Erst vor wenigen Wochen gab es mehrere Verhaftungen rund um eine Jugendbande, die sich selbst „Wölfe“ nennt. Der Wolf ist das Wappentier Tschetscheniens. Seit einiger Zeit machen sie die Brigittenau rund um die Millennium-City unsicher und terrorisieren Menschen im und um das Einkaufszentrum.

So belästigten die selbst ernannten Sittenwächter etwa im März einige Mädchen, die ihrer Meinung nach nicht züchtig genug gekleidet waren. Als diese sich weigerten, wie befohlen nach Hause zu gehen, kam ihnen ein Mann zur Hilfe. Dieser wurde daraufhin brutal zusammengeschlagen – ein ähnlicher Vorfall ereignete sich wenige Wochen zuvor, als ein Familienvater einer Frau und deren Tochter zur Hilfe eilen wollte.

Vier junge Männer, die im Internet mit Waffen posierten, standen vergangene Woche wegen schwerer Körperverletzung vor Gericht und fassten Schuldsprüche aus. Einer der Angeklagten attackierte beim Prozess einen ORF-Kameramann mit den Worten: „Wenn du mich filmst, dann finde ich dich.“

Die Millennium-City verstärkt laufend ihr Sicherheitspersonal: Nicht zuletzt, weil es zu einer Massenschlägerei zwischen Afghanen und Tschetschenen mit mehreren Schwerverletzten in der Nähe des Zentrums gekommen ist.

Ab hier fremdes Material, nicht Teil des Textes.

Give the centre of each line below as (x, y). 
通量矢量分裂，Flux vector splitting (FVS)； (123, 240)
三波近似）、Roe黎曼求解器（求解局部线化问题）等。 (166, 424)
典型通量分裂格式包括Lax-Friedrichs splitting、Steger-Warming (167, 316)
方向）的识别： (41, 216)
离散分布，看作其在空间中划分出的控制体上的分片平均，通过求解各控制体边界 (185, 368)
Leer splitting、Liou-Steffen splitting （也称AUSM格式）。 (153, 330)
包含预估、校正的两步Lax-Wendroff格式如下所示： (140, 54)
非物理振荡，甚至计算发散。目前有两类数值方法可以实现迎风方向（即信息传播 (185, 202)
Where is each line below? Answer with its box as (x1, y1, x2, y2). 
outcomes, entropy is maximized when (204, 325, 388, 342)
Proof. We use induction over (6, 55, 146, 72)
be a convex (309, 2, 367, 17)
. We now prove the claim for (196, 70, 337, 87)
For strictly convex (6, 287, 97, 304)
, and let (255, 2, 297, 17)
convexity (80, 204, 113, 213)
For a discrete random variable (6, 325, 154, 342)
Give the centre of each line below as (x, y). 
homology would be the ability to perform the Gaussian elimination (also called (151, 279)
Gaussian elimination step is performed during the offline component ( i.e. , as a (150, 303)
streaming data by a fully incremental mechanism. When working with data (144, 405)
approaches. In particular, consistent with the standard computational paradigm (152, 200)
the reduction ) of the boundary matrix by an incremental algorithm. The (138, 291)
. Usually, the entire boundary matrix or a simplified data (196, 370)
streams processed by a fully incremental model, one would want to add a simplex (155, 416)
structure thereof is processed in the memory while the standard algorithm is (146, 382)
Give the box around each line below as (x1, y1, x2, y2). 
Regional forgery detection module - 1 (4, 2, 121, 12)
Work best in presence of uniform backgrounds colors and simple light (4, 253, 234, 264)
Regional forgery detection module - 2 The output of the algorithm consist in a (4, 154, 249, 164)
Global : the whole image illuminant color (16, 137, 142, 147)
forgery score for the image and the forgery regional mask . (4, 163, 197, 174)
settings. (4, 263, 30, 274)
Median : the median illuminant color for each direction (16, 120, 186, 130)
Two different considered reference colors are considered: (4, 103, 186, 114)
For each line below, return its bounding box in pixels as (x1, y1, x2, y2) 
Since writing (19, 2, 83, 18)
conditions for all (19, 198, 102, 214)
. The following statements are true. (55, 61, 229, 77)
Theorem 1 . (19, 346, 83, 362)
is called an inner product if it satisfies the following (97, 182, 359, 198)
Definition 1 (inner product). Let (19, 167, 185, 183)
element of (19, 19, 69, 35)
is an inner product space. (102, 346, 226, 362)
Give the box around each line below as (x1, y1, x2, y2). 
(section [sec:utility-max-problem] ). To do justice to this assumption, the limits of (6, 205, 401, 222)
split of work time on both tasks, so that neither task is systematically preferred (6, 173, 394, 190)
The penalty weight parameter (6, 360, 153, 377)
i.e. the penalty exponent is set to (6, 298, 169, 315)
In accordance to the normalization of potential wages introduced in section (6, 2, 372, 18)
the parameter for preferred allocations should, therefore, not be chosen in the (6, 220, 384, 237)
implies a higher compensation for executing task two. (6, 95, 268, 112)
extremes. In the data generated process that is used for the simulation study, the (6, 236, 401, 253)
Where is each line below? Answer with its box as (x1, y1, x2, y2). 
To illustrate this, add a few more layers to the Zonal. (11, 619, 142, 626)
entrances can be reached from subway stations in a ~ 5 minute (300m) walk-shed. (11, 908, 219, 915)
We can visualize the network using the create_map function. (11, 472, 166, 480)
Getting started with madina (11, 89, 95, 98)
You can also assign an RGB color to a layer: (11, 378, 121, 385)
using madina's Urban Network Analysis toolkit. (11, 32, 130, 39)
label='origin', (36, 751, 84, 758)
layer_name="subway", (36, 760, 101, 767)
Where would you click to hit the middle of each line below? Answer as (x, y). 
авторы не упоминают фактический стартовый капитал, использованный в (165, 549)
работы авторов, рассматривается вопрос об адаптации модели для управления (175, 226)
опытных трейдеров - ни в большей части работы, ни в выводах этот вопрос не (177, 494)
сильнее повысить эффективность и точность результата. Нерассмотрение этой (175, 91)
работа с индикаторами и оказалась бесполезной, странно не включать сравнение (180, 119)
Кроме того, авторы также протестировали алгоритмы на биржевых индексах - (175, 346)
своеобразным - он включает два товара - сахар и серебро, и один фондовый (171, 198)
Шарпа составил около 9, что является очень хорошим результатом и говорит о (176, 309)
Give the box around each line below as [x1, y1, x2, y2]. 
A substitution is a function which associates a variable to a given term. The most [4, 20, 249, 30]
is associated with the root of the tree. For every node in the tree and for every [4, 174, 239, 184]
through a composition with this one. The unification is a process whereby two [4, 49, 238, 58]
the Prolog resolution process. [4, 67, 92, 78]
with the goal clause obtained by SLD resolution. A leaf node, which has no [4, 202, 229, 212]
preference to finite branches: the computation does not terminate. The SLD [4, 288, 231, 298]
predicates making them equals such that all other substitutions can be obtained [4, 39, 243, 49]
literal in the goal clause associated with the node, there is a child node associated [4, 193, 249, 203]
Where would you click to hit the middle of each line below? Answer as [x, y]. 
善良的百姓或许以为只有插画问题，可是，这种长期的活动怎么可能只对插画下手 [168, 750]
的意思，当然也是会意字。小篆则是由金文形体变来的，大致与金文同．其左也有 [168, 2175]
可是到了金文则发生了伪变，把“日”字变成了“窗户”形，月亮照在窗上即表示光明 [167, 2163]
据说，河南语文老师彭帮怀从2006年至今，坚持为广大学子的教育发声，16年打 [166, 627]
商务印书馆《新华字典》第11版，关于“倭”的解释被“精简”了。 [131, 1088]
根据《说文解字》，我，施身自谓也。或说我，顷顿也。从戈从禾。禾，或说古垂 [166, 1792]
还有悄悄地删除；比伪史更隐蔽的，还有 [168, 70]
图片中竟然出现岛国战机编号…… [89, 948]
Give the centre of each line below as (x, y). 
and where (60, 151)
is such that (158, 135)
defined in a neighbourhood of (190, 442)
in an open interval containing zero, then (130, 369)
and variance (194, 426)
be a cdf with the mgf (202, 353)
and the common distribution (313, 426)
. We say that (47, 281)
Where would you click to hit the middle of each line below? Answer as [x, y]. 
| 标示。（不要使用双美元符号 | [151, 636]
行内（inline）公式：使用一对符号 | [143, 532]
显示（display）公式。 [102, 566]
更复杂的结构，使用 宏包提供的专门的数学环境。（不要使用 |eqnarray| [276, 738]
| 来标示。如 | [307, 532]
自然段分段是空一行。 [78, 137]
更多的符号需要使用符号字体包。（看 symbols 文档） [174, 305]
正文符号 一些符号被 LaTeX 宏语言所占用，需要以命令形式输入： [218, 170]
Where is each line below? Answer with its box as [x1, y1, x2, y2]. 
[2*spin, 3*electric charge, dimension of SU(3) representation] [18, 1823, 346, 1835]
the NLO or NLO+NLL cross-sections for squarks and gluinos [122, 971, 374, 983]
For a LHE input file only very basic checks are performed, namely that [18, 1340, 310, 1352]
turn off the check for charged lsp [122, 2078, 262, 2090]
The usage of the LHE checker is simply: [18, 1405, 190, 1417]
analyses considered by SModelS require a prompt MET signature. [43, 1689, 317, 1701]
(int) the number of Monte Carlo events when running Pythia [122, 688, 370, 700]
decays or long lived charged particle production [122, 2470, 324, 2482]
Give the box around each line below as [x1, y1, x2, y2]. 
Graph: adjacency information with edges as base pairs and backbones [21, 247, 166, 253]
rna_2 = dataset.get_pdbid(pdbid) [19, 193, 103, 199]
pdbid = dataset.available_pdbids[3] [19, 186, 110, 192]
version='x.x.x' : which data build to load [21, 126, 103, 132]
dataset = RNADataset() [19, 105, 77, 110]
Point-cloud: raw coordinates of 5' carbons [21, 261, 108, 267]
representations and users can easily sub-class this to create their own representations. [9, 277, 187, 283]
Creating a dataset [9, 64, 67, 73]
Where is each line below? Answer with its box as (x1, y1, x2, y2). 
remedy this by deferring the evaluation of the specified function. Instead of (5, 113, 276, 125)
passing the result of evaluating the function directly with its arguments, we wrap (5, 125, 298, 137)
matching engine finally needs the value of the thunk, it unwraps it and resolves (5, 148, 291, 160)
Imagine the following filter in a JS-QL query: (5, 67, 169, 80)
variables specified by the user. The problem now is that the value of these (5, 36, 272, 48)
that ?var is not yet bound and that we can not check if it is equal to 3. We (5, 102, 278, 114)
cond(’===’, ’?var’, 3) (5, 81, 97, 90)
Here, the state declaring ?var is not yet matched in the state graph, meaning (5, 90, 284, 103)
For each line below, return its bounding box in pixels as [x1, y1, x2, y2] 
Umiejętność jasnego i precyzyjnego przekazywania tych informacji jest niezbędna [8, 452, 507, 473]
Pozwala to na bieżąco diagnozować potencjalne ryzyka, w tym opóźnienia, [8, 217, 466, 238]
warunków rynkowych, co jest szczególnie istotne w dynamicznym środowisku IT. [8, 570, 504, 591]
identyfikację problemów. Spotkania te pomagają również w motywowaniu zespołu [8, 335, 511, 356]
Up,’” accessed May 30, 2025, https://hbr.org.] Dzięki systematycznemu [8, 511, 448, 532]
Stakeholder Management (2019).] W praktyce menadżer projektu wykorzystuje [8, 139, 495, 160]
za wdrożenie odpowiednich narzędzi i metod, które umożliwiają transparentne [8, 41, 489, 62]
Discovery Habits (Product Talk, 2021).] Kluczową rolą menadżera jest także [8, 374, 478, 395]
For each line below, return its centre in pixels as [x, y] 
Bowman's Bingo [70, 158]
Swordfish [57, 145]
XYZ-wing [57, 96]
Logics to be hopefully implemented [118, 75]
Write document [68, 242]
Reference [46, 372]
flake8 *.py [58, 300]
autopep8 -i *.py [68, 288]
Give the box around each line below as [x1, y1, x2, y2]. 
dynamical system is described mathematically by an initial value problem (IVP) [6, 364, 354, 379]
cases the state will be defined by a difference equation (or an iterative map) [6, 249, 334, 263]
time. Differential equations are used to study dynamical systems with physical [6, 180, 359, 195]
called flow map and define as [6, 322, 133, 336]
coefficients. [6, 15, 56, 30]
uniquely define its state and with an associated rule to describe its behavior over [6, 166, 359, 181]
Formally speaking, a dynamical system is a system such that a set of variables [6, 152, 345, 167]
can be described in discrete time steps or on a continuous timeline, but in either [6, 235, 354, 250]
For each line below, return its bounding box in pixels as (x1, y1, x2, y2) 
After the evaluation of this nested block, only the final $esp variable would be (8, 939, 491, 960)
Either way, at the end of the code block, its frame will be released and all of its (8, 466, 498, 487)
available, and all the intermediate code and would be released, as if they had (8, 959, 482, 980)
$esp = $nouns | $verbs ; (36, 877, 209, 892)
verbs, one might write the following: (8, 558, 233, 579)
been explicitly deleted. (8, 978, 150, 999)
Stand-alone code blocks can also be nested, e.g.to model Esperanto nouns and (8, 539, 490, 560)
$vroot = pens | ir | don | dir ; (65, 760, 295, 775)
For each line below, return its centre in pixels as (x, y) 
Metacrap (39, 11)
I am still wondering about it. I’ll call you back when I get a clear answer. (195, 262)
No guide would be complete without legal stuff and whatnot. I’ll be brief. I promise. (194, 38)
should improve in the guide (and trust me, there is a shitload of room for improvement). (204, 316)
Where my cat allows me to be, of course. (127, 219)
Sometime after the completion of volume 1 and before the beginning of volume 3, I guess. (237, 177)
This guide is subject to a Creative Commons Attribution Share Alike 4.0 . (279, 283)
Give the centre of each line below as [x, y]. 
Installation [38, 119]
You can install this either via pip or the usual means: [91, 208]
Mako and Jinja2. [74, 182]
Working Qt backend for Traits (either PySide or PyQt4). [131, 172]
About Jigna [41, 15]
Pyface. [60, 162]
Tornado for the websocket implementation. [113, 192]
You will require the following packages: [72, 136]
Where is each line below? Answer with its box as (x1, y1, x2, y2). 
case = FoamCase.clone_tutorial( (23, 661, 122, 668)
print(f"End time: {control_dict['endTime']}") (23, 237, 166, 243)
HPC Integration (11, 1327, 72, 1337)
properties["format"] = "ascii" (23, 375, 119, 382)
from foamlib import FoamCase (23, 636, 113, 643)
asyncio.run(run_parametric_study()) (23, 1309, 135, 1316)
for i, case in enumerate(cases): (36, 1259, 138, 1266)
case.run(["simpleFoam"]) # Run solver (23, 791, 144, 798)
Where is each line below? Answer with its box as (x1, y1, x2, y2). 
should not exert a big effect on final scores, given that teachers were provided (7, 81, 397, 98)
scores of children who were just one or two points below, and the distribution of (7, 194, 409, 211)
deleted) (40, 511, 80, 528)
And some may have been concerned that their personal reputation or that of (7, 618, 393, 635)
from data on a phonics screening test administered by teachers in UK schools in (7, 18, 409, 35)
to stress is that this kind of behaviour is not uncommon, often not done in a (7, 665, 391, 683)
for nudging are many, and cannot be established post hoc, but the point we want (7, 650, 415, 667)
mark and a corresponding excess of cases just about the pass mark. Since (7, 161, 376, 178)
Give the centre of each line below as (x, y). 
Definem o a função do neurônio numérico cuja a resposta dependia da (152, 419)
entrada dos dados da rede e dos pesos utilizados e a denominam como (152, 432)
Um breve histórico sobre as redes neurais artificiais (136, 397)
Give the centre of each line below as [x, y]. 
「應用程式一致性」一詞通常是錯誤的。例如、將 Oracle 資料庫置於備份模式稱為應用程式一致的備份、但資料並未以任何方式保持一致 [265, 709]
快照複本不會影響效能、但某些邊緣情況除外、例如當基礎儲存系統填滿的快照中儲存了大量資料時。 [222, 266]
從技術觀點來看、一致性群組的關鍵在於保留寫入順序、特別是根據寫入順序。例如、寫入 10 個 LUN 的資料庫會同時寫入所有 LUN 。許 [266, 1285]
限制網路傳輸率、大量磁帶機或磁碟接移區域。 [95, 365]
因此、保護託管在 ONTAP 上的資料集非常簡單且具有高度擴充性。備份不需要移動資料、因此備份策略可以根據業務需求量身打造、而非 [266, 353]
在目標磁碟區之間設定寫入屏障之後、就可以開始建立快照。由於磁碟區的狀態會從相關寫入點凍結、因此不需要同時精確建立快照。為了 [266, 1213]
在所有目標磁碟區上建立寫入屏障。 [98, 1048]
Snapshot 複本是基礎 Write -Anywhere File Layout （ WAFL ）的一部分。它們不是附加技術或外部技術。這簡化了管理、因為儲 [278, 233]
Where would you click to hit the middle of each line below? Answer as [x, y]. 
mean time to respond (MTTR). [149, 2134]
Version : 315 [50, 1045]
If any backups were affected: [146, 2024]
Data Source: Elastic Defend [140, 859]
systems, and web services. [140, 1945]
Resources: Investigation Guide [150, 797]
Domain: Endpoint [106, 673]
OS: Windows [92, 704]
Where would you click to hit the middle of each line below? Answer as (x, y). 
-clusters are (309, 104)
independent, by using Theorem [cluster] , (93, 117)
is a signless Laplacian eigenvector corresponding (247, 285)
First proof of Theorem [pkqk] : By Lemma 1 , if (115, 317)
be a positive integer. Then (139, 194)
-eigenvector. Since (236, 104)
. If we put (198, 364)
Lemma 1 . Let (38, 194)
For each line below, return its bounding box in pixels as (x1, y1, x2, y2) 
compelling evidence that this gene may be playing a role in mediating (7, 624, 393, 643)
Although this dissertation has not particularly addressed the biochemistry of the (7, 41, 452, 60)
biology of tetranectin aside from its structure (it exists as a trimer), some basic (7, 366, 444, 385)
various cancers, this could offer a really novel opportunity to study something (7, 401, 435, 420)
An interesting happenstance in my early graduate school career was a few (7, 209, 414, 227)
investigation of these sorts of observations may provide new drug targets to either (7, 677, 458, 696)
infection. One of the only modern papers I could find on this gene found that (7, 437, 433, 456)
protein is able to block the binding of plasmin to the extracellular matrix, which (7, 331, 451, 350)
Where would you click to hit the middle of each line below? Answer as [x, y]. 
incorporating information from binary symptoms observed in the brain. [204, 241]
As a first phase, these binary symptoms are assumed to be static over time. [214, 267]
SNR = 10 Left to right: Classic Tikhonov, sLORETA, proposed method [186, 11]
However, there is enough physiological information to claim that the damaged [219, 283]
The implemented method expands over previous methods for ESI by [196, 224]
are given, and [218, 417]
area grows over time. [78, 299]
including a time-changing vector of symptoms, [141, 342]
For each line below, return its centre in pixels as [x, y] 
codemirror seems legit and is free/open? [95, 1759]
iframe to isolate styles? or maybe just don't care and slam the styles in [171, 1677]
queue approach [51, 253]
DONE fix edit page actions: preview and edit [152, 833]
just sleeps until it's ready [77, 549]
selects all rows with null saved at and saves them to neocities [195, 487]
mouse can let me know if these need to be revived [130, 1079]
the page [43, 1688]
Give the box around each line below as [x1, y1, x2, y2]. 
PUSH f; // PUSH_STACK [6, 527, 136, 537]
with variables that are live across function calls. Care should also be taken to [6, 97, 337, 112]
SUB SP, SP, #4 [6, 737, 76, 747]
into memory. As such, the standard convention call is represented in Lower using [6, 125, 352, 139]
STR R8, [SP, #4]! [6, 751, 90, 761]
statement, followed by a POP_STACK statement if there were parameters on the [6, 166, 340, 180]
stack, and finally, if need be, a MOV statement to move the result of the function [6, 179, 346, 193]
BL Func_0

Auch das Einkaufszentrum Lugner City (Rudolfsheim-Fünfhaus) hat Probleme mit Gangs: Dort ist das Revier der Gang VDK (Vogelweidpark) – es kam im April 2014 zu einer Schießerei auf offener Straße. Die Gang übt sich sonst in Kleinkriminalität wie Handydiebstählen und Einbrüchen – aber auch Raubüberfälle gehören zum Repertoire.

Capo sitzt in Haft

Der größte Coup gegen eine tschetschenische Jugendgang gelang der Polizei im Sommer vergangenen Jahres. In einer groß angelegten Aktion wurden etliche Mitglieder der bis dahin größten tschetschenischen Bande in Wien verhaftet. Die sogenannten Goldenbergs zählten laut Angaben der Polizei rund 150 Jugendliche und junge Erwachsene – 33 davon wurden wegen schweren Raubs, schwerer Körperverletzung, Diebstahls und anderer Delikte angezeigt. In drei separaten Verfahren wurden die Delikte abgehandelt. Der Kopf der Bande, der 21-jährige Magamed M., der sich selbst Max Goldenberg nannte, wurde zu drei Jahren unbedingter Haft verurteilt.

Die Gangs

Die Wölfe. Die Bande junger Tschetschenen umfasst rund 20 Mitglieder, Tendenz steigend. Sie terrorisieren Gäste in der Millennium-City und treten als eine Art Sittenwächter auf.

VDK. Das Revier der Gang ist rund um die Lugner City. Ihr Hauptgeschäft: Taschendiebstähle und Einbrüche. Es kam zu einer Schießerei auf offener Straße.

Goldenberg. Ihr Revier ist in Favoriten. Die Gang umfasst rund 150 Mitglieder. Die Köpfe der Bande wurden vergangenen Sommer verhaftet.